### REQUIRED ACTION
Each line of the data should be given again exactly.

━━━ DATA UNDER STUDY

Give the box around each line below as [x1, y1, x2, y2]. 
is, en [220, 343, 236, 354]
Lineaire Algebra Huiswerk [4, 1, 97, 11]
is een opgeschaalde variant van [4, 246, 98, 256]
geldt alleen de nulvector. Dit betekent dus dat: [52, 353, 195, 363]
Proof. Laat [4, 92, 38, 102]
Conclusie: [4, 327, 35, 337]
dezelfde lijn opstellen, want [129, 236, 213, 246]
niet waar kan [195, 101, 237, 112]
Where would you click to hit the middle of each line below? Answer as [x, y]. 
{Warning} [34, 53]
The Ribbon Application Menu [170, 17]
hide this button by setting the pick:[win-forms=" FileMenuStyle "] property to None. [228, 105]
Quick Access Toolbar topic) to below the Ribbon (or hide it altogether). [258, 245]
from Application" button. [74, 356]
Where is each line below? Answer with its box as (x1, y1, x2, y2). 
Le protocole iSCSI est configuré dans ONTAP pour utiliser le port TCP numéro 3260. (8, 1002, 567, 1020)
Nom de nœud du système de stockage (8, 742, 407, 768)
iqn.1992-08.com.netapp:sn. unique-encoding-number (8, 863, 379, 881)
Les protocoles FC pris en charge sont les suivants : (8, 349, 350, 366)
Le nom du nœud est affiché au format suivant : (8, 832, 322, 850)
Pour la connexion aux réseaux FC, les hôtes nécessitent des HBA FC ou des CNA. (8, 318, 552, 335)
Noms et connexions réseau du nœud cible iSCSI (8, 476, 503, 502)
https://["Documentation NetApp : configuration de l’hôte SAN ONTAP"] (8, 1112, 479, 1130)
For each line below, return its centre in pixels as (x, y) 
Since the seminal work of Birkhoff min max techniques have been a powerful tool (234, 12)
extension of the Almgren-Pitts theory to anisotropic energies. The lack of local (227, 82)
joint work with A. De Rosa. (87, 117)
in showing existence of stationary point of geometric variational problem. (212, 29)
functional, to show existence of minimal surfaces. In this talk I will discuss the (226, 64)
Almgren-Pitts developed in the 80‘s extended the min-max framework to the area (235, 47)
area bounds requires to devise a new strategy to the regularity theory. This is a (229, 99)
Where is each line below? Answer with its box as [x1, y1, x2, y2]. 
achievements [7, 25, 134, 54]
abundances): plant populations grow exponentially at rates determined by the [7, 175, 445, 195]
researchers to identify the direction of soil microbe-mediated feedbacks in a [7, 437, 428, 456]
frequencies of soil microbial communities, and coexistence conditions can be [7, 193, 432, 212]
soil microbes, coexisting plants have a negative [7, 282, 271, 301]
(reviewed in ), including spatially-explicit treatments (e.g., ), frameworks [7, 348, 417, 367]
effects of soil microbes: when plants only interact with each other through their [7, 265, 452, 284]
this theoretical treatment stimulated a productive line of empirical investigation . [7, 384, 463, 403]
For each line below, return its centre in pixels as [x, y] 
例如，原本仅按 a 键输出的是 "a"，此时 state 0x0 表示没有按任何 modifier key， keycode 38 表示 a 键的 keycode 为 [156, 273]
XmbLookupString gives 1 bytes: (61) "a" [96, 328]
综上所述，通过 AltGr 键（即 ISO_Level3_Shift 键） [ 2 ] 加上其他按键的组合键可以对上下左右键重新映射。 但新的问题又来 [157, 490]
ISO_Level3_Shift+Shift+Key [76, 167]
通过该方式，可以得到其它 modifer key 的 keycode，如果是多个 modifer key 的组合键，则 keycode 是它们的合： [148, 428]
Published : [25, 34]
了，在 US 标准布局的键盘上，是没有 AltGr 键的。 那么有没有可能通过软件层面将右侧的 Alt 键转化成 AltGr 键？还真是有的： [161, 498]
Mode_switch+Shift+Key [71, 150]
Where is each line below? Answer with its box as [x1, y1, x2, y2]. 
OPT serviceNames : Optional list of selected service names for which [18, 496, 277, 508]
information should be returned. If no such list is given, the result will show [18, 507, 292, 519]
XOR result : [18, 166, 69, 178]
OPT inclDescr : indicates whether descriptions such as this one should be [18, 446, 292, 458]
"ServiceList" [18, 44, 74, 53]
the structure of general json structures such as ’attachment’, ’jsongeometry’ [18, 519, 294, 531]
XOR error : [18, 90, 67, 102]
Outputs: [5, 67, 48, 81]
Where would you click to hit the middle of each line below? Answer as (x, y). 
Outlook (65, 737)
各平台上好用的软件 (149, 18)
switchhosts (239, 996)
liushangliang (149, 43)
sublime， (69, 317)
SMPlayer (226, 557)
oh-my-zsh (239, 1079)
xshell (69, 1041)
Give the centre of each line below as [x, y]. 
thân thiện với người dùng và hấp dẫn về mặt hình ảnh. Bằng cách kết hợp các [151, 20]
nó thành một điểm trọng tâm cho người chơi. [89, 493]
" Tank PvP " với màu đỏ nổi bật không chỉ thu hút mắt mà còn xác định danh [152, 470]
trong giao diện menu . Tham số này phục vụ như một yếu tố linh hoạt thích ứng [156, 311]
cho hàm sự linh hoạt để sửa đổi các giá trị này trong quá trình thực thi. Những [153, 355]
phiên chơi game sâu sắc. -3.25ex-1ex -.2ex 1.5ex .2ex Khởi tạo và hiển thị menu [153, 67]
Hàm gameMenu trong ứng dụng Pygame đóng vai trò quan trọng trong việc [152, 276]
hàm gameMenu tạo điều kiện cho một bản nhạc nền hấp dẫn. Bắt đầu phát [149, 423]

━━━━━━

### COMPLETED EXERCISE
Give the box around each line below as [x1, y1, x2, y2]. 
is, en [220, 343, 236, 354]
Lineaire Algebra Huiswerk [4, 1, 97, 11]
is een opgeschaalde variant van [4, 246, 98, 256]
geldt alleen de nulvector. Dit betekent dus dat: [52, 353, 195, 363]
Proof. Laat [4, 92, 38, 102]
Conclusie: [4, 327, 35, 337]
dezelfde lijn opstellen, want [129, 236, 213, 246]
niet waar kan [195, 101, 237, 112]
Where would you click to hit the middle of each line below? Answer as [x, y]. 
{Warning} [34, 53]
The Ribbon Application Menu [170, 17]
hide this button by setting the pick:[win-forms=" FileMenuStyle "] property to None. [228, 105]
Quick Access Toolbar topic) to below the Ribbon (or hide it altogether). [258, 245]
from Application" button. [74, 356]
Where is each line below? Answer with its box as (x1, y1, x2, y2). 
Le protocole iSCSI est configuré dans ONTAP pour utiliser le port TCP numéro 3260. (8, 1002, 567, 1020)
Nom de nœud du système de stockage (8, 742, 407, 768)
iqn.1992-08.com.netapp:sn. unique-encoding-number (8, 863, 379, 881)
Les protocoles FC pris en charge sont les suivants : (8, 349, 350, 366)
Le nom du nœud est affiché au format suivant : (8, 832, 322, 850)
Pour la connexion aux réseaux FC, les hôtes nécessitent des HBA FC ou des CNA. (8, 318, 552, 335)
Noms et connexions réseau du nœud cible iSCSI (8, 476, 503, 502)
https://["Documentation NetApp : configuration de l’hôte SAN ONTAP"] (8, 1112, 479, 1130)
For each line below, return its centre in pixels as (x, y) 
Since the seminal work of Birkhoff min max techniques have been a powerful tool (234, 12)
extension of the Almgren-Pitts theory to anisotropic energies. The lack of local (227, 82)
joint work with A. De Rosa. (87, 117)
in showing existence of stationary point of geometric variational problem. (212, 29)
functional, to show existence of minimal surfaces. In this talk I will discuss the (226, 64)
Almgren-Pitts developed in the 80‘s extended the min-max framework to the area (235, 47)
area bounds requires to devise a new strategy to the regularity theory. This is a (229, 99)
Where is each line below? Answer with its box as [x1, y1, x2, y2]. 
achievements [7, 25, 134, 54]
abundances): plant populations grow exponentially at rates determined by the [7, 175, 445, 195]
researchers to identify the direction of soil microbe-mediated feedbacks in a [7, 437, 428, 456]
frequencies of soil microbial communities, and coexistence conditions can be [7, 193, 432, 212]
soil microbes, coexisting plants have a negative [7, 282, 271, 301]
(reviewed in ), including spatially-explicit treatments (e.g., ), frameworks [7, 348, 417, 367]
effects of soil microbes: when plants only interact with each other through their [7, 265, 452, 284]
this theoretical treatment stimulated a productive line of empirical investigation . [7, 384, 463, 403]
For each line below, return its centre in pixels as [x, y] 
例如，原本仅按 a 键输出的是 "a"，此时 state 0x0 表示没有按任何 modifier key， keycode 38 表示 a 键的 keycode 为 [156, 273]
XmbLookupString gives 1 bytes: (61) "a" [96, 328]
综上所述，通过 AltGr 键（即 ISO_Level3_Shift 键） [ 2 ] 加上其他按键的组合键可以对上下左右键重新映射。 但新的问题又来 [157, 490]
ISO_Level3_Shift+Shift+Key [76, 167]
通过该方式，可以得到其它 modifer key 的 keycode，如果是多个 modifer key 的组合键，则 keycode 是它们的合： [148, 428]
Published : [25, 34]
了，在 US 标准布局的键盘上，是没有 AltGr 键的。 那么有没有可能通过软件层面将右侧的 Alt 键转化成 AltGr 键？还真是有的： [161, 498]
Mode_switch+Shift+Key [71, 150]
Where is each line below? Answer with its box as [x1, y1, x2, y2]. 
OPT serviceNames : Optional list of selected service names for which [18, 496, 277, 508]
information should be returned. If no such list is given, the result will show [18, 507, 292, 519]
XOR result : [18, 166, 69, 178]
OPT inclDescr : indicates whether descriptions such as this one should be [18, 446, 292, 458]
"ServiceList" [18, 44, 74, 53]
the structure of general json structures such as ’attachment’, ’jsongeometry’ [18, 519, 294, 531]
XOR error : [18, 90, 67, 102]
Outputs: [5, 67, 48, 81]
Where would you click to hit the middle of each line below? Answer as (x, y). 
Outlook (65, 737)
各平台上好用的软件 (149, 18)
switchhosts (239, 996)
liushangliang (149, 43)
sublime， (69, 317)
SMPlayer (226, 557)
oh-my-zsh (239, 1079)
xshell (69, 1041)
Give the centre of each line below as [x, y]. 
thân thiện với người dùng và hấp dẫn về mặt hình ảnh. Bằng cách kết hợp các [151, 20]
nó thành một điểm trọng tâm cho người chơi. [89, 493]
" Tank PvP " với màu đỏ nổi bật không chỉ thu hút mắt mà còn xác định danh [152, 470]
trong giao diện menu . Tham số này phục vụ như một yếu tố linh hoạt thích ứng [156, 311]
cho hàm sự linh hoạt để sửa đổi các giá trị này trong quá trình thực thi. Những [153, 355]
phiên chơi game sâu sắc. -3.25ex-1ex -.2ex 1.5ex .2ex Khởi tạo và hiển thị menu [153, 67]
Hàm gameMenu trong ứng dụng Pygame đóng vai trò quan trọng trong việc [152, 276]
hàm gameMenu tạo điều kiện cho một bản nhạc nền hấp dẫn. Bắt đầu phát [149, 423]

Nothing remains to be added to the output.